I've got it in my head that I need a new TV. In the off-chance that someone comes over and watches something on my little TV, they usually comment on one thing.
My speakers buzz like nothing else.
I've gotten used to it. I don't even notice it anymore. Every once in a while there's a pitch that really sets it off. Otherwise, it's a nonissue. Except when other people watch my TV, then it's a conversation starter. But come on, we're watching a movie, don't try to start a conversation, even if it is about the TV itself. Actually, I am generally a talker during movies and such. Unless it's one of those movies where everyone is trying their best to talk in some goofy accent (e.g. the Blood Diamond preview. Oh Leonardo, You're not foreign. You don't even sound foreign) and I'm trying my best to decipher the muddy dialogue. Christmastime a few years ago found us watching Rudolph the Red-Nosed Reindeer at a friend's house. We were all familiar with it, so we more or less talked through it. I'm particularly found of making quips at the TV (e.g. Mystery Science Theater 3000) so I was in my element. A very good friend of mine (the owner of many awesome quirks and idiosyncrasies) got up near the end citing undone homework as the reason for him leaving. One of the girls, ever the empath, asked if our talking was the real reason.
His response? "No . . . but you were." Translation: "No . . . well, yes."
His tone was impeccable. Agitated yet gracious. Irked but accepting. Classic Knepper.
My little Magnavox TV set shouldn't feel bad. True, it buzzes. But it's old. Not "get up and turn the knob to change the channel" old but old enough. I think I got it for Christmas or my birthday when I was nine or ten. Its sitting there in my mind, right next to the bed. My childhood self flips it on for a few minutes and changes the channels. I stop on CBS and hear myself say in my own, young, lilting voice:
"Wow, I'm up really late. Really late. Letterman's giving his monologue."

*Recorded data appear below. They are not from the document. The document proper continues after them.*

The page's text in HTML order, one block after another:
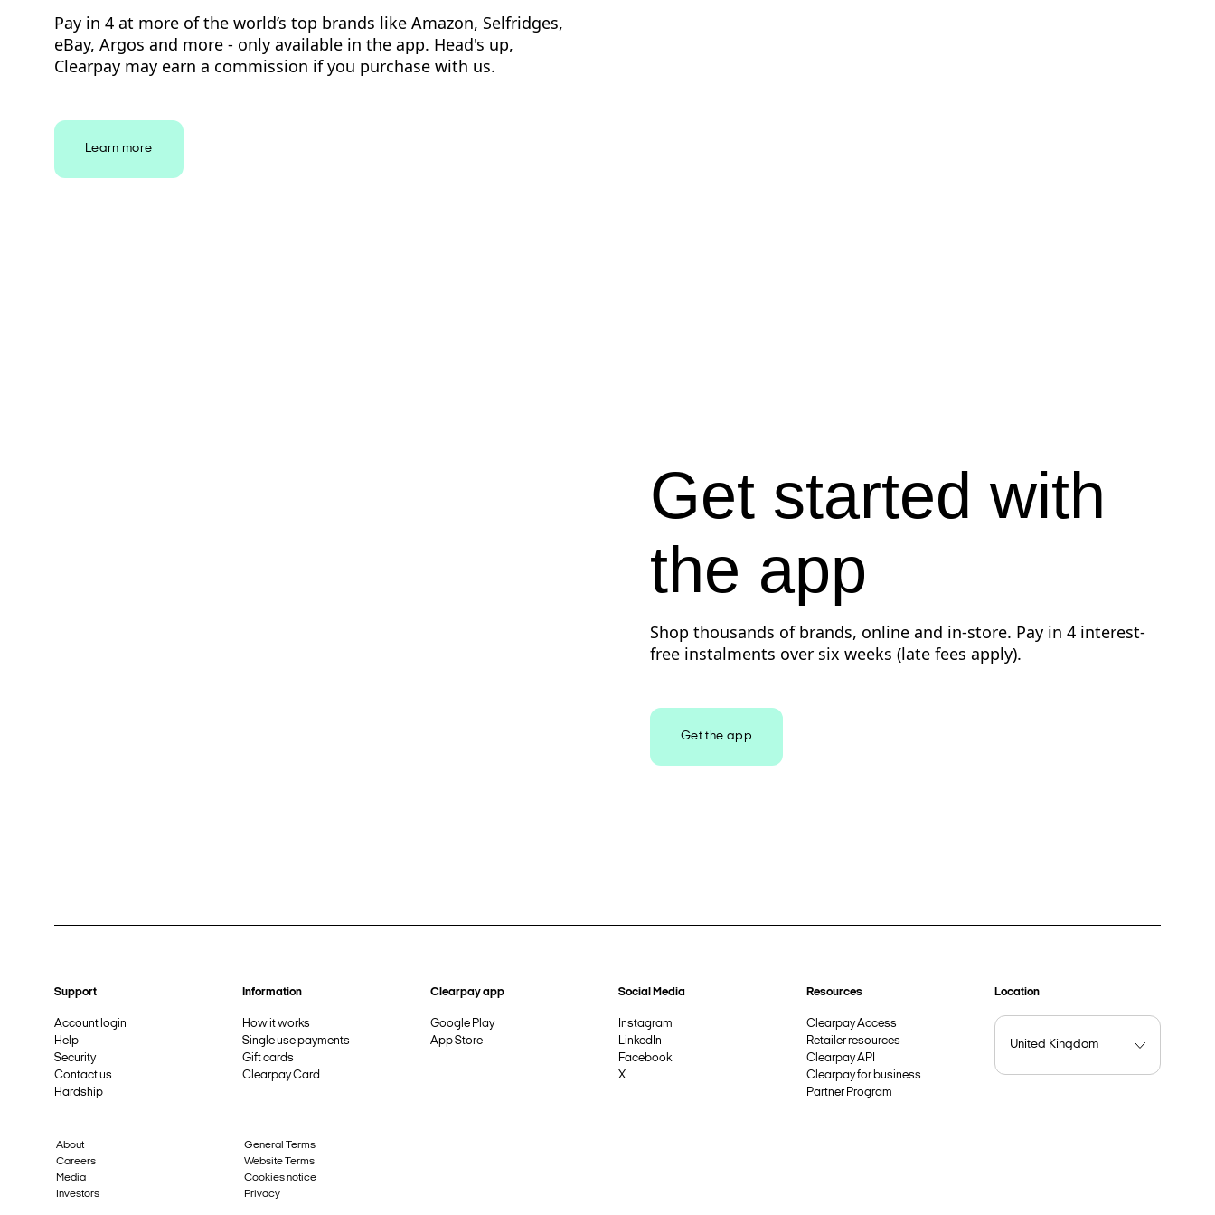
Pay in 4 at more of the world’s top brands like Amazon, Selfridges,
eBay, Argos and more - only available in the app. Head's up,
Clearpay may earn a commission if you purchase with us.
Learn more
Get started with
the app
Shop thousands of brands, online and in-store. Pay in 4 interest-
free instalments over six weeks (late fees apply).
Get the app
Support
Account login
Help
Security
Contact us
Hardship
Information
How it works
Single use payments
Gift cards
Clearpay Card
Clearpay app
Google Play
App Store
Social Media
Instagram
LinkedIn
Facebook
X
Resources
Clearpay Access
Retailer resources
Clearpay API
Clearpay for business
Partner Program
Location
About
Careers
Media
Investors
General Terms
Website Terms
Cookies notice
Privacy

I'm not sure what bed it was sitting next to at the time, but at one point it was a waterbed. In retrospect I have to wonder . . . why? Why waterbeds? Nothing good comes from sleeping on a waterbed. Little to no back support, thundering sloshing noises with every move, and the ever-threatening possibility of replicating that scene in Edward Scissorhands. Either way, my parents gave me their old waterbed when they wised up and bought themselves a real bed. The waterbed was a queen, I think. As a kid, queen-sized beds are huge. I was a big kid, but I remember laying down and trying my hardest to stretch my legs and arms as far as possible to reach the edges. We traded that bad boy in and got me a twin-sized bed.

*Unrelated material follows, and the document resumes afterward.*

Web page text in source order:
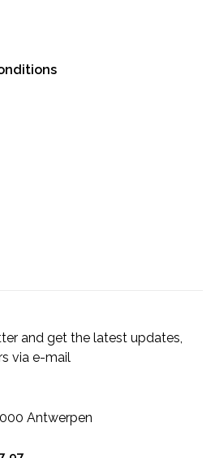
and get the latest updates,
via e-mail
Antwerpen

In college, people complained about how small the beds were in the dorm rooms. I always just shook my head; I've been sleeping in a small bed most of my life. A bed just big enough to roll from one side to another. That's all. I got into a strange habit of squeezing myself into the crack between the wall and the side of my bed ( I think this started, though, when I had the waterbed. I would squeeze in between the bed bladder and the wooden bed frame [I'm surprised I never killed myself this way] ). Every once in a while, I'll sit sleeping up. This is mostly when I eat late at night and get heartburn.

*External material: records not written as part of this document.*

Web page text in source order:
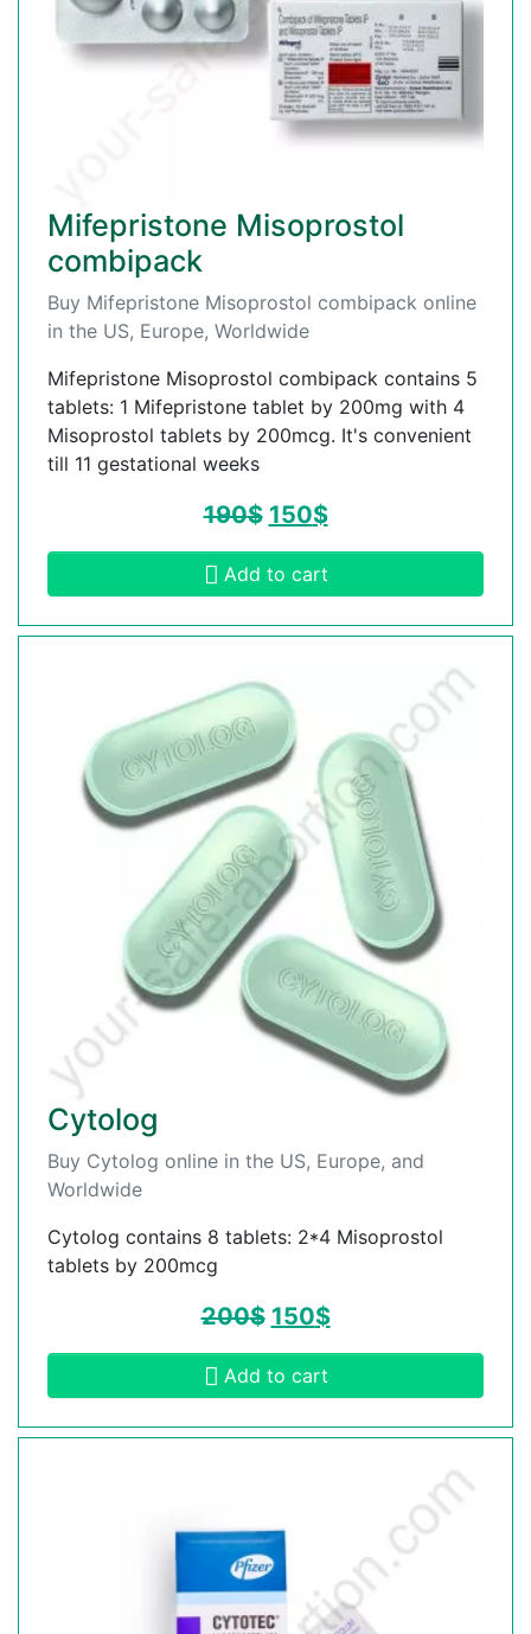
Mifepristone Misoprostol
combipack
Buy Mifepristone Misoprostol combipack online
in the US, Europe, Worldwide
Mifepristone Misoprostol combipack contains 5
tablets: 1 Mifepristone tablet by 200mg with 4
Misoprostol tablets by 200mcg. It's convenient
till 11 gestational weeks
190$ 150$
Add to cart
Cytolog
Buy Cytolog online in the US, Europe, and
Worldwide
Cytolog contains 8 tablets: 2*4 Misoprostol
tablets by 200mcg
200$ 150$
Add to cart

I now have a queen-sized bed (technically it's a "full," I think). I can more or less reach the edges now. It's funny though. I'm not married or anything so I only use one side of the bed. I try to utilize the other side as much as possible, but it's a futile effort. I keep my two blankets (a really thin one and a thicker comforter) over there for when it gets cool enough over night to need it. I keep my other pillow there to put against the wall if I sit up and sleep for a bit. If I had a stuffed animal or a real dog (or a wife) they'd probably be there, but I don't, so they're not (okay, not really on the stuffed animal part).
So my point is this: I need a new TV and a wife.
Thank you!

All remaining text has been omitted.